\n
## Charts: MMLU Law Probability Distributions
### Overview
The image presents two density plots, side-by-side, comparing the distributions of probabilities for "correct" and "incorrect" answers on the MMLU (Massive Multitask Language Understanding) Law benchmark. The left plot shows the distribution of P(Most Likely), while the right plot shows the distribution of P(Complete). Both plots use density as the y-axis and probability as the x-axis.
### Components/Axes
Each chart shares the following components:
* **Title:** "MMLU Law P(Most Likely)" (left) and "MMLU Law P(Complete)" (right) positioned at the top-center.
* **X-axis Label:** "P(Most Likely)" (left) and "P(Complete)" (right)
* **Y-axis Label:** "Density"
* **X-axis Scale:** Ranges from 0.0 to 1.0, with tick marks at 0.2, 0.4, 0.6, 0.8, and 1.0.
* **Y-axis Scale:** Ranges from 0.0 to approximately 15.0, with tick marks at 0, 5, 10, and 15.
* **Legend:** Located in the top-left corner of each chart.
* "correct" - represented by a dark blue line.
* "incorrect" - represented by a dark red line.
### Detailed Analysis
**Chart 1: MMLU Law P(Most Likely)**
* **Correct (Blue Line):** The density distribution for correct answers shows a strong peak very close to 1.0. The line rises sharply from approximately 0.85 to 1.0, reaching a maximum density of approximately 14 at a probability of 1.0. There is minimal density for probabilities below 0.85.
* **Incorrect (Red Line):** The density distribution for incorrect answers also peaks near 1.0, but is more spread out than the "correct" distribution. The peak is around 0.95, with a maximum density of approximately 12. There is a noticeable tail extending from approximately 0.7 to 0.85, indicating some incorrect answers have lower probabilities.
**Chart 2: MMLU Law P(Complete)**
* **Correct (Blue Line):** The density distribution for correct answers is highly concentrated near 1.0. The line rises sharply from approximately 0.85 to 1.0, reaching a maximum density of approximately 15 at a probability of 1.0. There is very little density for probabilities below 0.85.
* **Incorrect (Red Line):** The density distribution for incorrect answers is also centered around 1.0, but is broader and has a more pronounced tail than the "correct" distribution. The peak is around 0.95, with a maximum density of approximately 13. There is a noticeable tail extending from approximately 0.7 to 0.9, indicating some incorrect answers have lower probabilities.
### Key Observations
* In both charts, the density is significantly higher for probabilities close to 1.0 for both correct and incorrect answers.
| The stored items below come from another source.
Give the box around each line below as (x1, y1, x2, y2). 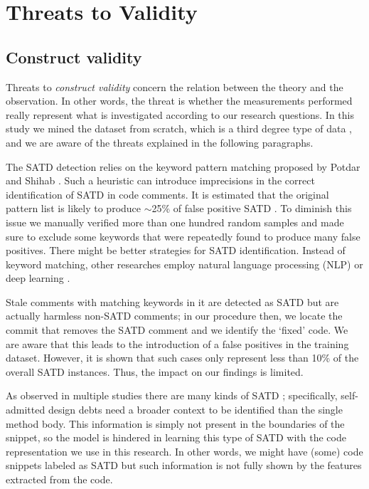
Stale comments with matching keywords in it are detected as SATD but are (6, 294, 339, 309)
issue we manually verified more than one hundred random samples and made (6, 214, 344, 229)
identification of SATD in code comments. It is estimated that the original (6, 186, 329, 201)
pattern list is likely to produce (6, 201, 141, 216)
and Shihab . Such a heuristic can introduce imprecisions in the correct (6, 173, 315, 188)
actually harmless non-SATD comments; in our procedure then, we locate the (6, 308, 343, 323)
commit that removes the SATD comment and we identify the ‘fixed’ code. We (6, 322, 348, 337)
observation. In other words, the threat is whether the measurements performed (6, 93, 353, 108)
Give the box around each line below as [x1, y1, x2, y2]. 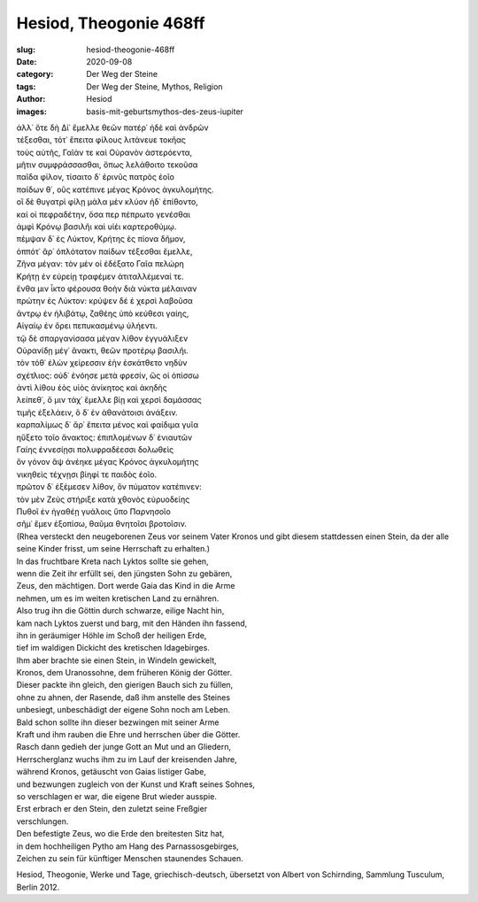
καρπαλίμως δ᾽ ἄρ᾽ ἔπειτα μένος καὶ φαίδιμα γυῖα [16, 420, 199, 430]
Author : [16, 94, 46, 104]
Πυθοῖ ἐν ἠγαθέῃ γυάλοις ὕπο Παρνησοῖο [16, 506, 172, 517]
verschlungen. [16, 815, 69, 827]
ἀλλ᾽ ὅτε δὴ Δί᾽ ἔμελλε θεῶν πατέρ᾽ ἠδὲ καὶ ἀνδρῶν [16, 122, 209, 133]
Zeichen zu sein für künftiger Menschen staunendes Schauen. [16, 852, 243, 863]
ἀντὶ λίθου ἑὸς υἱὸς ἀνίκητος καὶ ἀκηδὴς [16, 382, 167, 393]
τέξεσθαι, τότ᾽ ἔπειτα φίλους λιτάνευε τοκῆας [16, 135, 186, 145]
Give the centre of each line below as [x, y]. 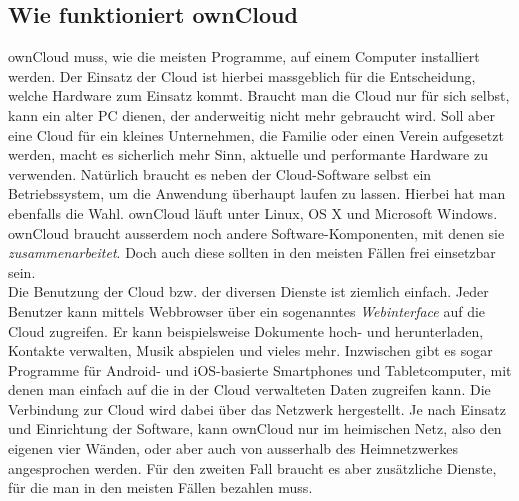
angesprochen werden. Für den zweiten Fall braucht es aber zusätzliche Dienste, [252, 467]
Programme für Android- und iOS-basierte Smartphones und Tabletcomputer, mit [260, 369]
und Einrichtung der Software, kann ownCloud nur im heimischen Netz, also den [255, 428]
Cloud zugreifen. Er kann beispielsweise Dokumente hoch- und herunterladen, [246, 330]
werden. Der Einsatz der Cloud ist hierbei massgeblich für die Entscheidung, [242, 75]
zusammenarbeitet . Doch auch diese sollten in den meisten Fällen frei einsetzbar [252, 252]
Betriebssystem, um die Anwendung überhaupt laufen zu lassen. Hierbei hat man [257, 193]
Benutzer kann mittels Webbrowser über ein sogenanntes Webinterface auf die [247, 310]
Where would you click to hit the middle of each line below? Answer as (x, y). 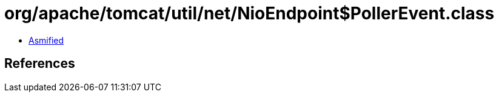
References (40, 64)
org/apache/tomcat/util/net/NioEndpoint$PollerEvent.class (249, 13)
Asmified (46, 40)
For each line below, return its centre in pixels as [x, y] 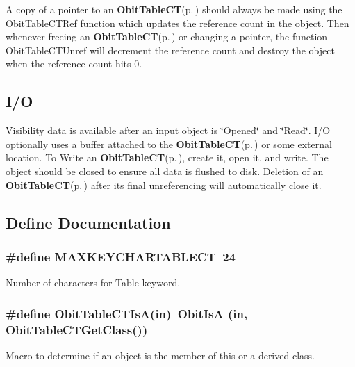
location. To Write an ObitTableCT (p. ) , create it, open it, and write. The [167, 157]
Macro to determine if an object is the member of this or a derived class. [160, 355]
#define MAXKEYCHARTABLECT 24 [121, 256]
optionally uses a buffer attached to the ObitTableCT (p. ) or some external [169, 144]
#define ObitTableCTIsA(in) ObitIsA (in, [127, 313]
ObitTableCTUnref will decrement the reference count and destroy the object [170, 50]
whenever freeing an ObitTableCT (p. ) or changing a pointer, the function [167, 36]
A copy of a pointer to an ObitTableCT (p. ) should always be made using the [174, 9]
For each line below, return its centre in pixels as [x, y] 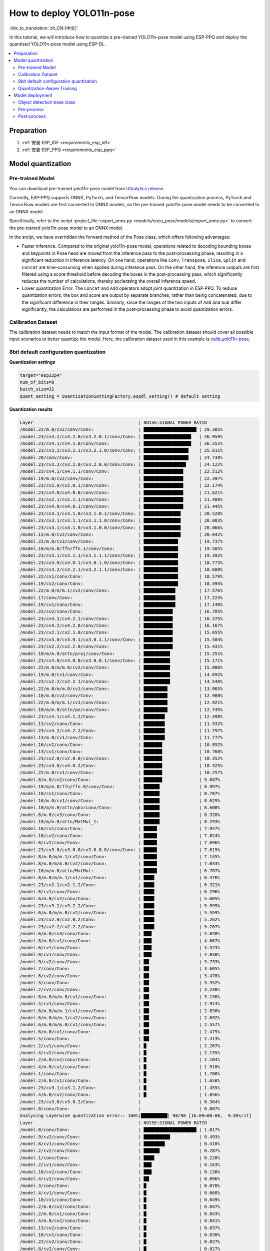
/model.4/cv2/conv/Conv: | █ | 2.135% [120, 1053]
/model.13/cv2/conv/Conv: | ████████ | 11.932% [121, 724]
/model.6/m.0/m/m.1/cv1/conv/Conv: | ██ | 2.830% [120, 1011]
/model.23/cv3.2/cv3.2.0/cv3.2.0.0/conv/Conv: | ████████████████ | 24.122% [121, 465]
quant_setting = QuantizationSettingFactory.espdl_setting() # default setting [120, 396]
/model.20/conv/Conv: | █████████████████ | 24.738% [121, 457]
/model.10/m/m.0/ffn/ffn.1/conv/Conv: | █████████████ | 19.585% [121, 548]
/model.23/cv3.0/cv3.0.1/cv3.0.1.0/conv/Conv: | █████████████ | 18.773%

* The "correct" answers tend to have a sharper, more concentrated distribution around 1.0 compared to "incorrect" answers.
* The "incorrect" answers exhibit a wider distribution and a longer tail towards lower probabilities, suggesting that incorrect answers are more likely to have lower confidence scores (as indicated by the probability).
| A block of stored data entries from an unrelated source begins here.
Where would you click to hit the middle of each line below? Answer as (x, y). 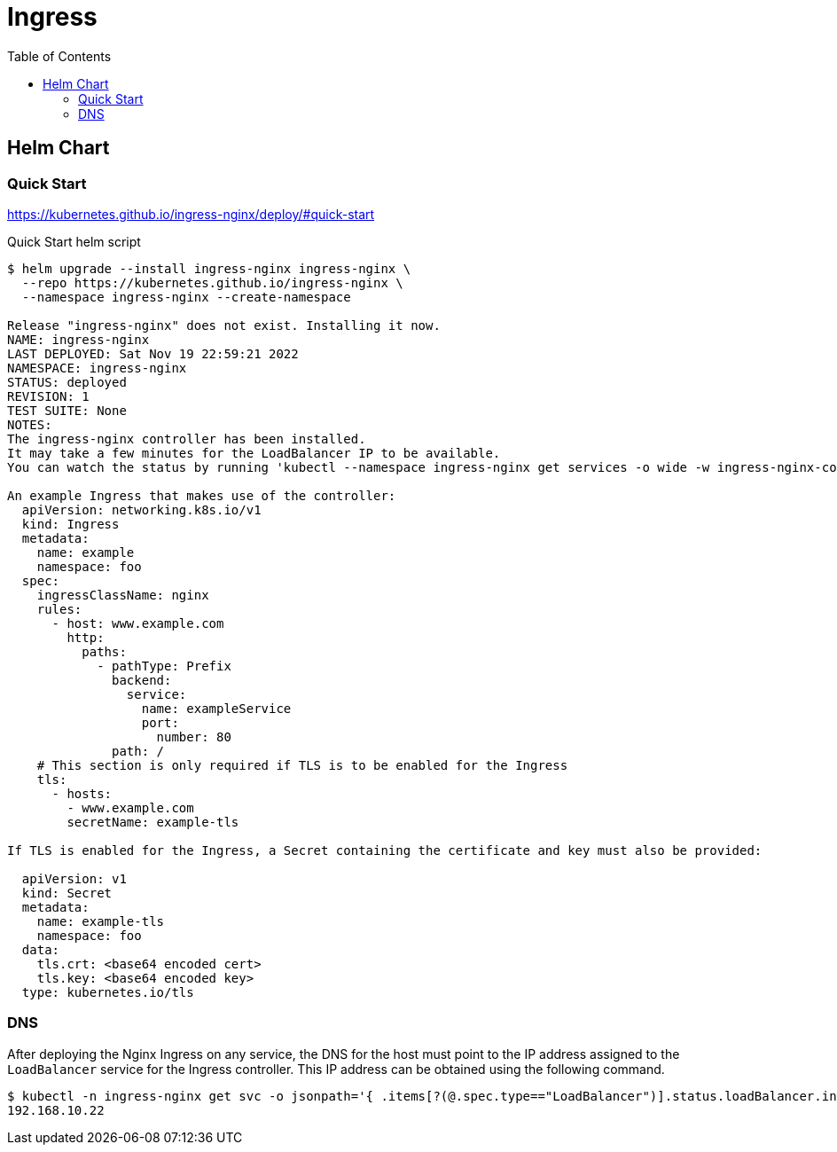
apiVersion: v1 (74, 878)
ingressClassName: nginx (123, 595)
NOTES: (30, 424)
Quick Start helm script (74, 241)
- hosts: (82, 793)
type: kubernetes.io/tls (108, 992)
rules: (59, 609)
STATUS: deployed (67, 382)
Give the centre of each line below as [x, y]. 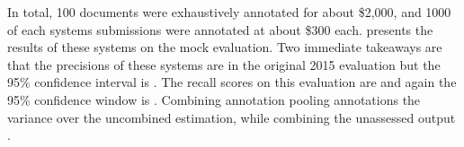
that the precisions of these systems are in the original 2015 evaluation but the [224, 64]
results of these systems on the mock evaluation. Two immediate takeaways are [225, 47]
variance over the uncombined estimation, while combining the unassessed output [232, 117]
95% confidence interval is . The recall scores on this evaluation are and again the [232, 82]
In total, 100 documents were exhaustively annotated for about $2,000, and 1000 [229, 12]
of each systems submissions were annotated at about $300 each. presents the [220, 29]
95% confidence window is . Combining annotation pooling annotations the [214, 99]
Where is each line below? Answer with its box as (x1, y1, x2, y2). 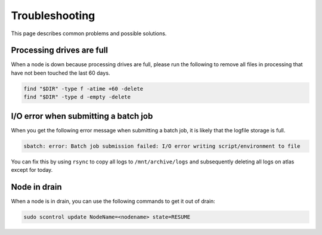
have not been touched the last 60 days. (11, 69, 110, 76)
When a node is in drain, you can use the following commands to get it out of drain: (11, 197, 216, 205)
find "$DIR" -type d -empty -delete (23, 94, 131, 101)
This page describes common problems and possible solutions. (11, 30, 167, 37)
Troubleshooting (11, 9, 95, 22)
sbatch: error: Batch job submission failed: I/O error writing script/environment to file (23, 143, 301, 149)
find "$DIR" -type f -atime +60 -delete (23, 85, 143, 92)
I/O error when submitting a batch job (11, 111, 153, 121)
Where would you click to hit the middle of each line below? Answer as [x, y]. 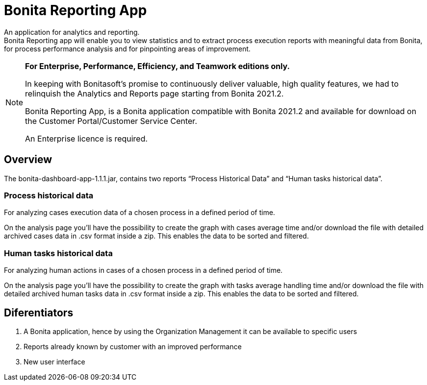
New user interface [54, 361]
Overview [28, 160]
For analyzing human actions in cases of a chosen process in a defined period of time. [143, 270]
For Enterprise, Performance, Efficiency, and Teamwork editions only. [158, 66]
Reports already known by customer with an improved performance [133, 346]
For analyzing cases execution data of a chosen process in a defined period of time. [140, 213]
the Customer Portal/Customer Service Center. [111, 121]
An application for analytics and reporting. [72, 32]

* The distributions for both "correct" and "incorrect" answers are heavily skewed towards higher probabilities.
### Interpretation
These charts demonstrate the relationship between the predicted probability (P(Most Likely) and P(Complete)) and the correctness of the answers on the MMLU Law benchmark. The data suggests that higher predicted probabilities are generally associated with correct answers, but this association is not perfect.
The sharper distribution of probabilities for correct answers indicates that the model is more confident in its correct predictions. The broader distribution and tail for incorrect answers suggest that the model sometimes assigns high probabilities to incorrect answers, or that incorrect answers can have a wider range of confidence scores.
The fact that both distributions are heavily skewed towards 1.0 suggests that the model generally assigns high probabilities to its predictions, even when they are incorrect. This could indicate a tendency for overconfidence.
The difference between P(Most Likely) and P(Complete) could be related to the completeness of the answer. P(Complete) might be a more robust metric, as it considers the entire answer, while P(Most Likely) only considers the most probable token. The similarity in the distributions suggests that both metrics provide similar information about the model's confidence and accuracy.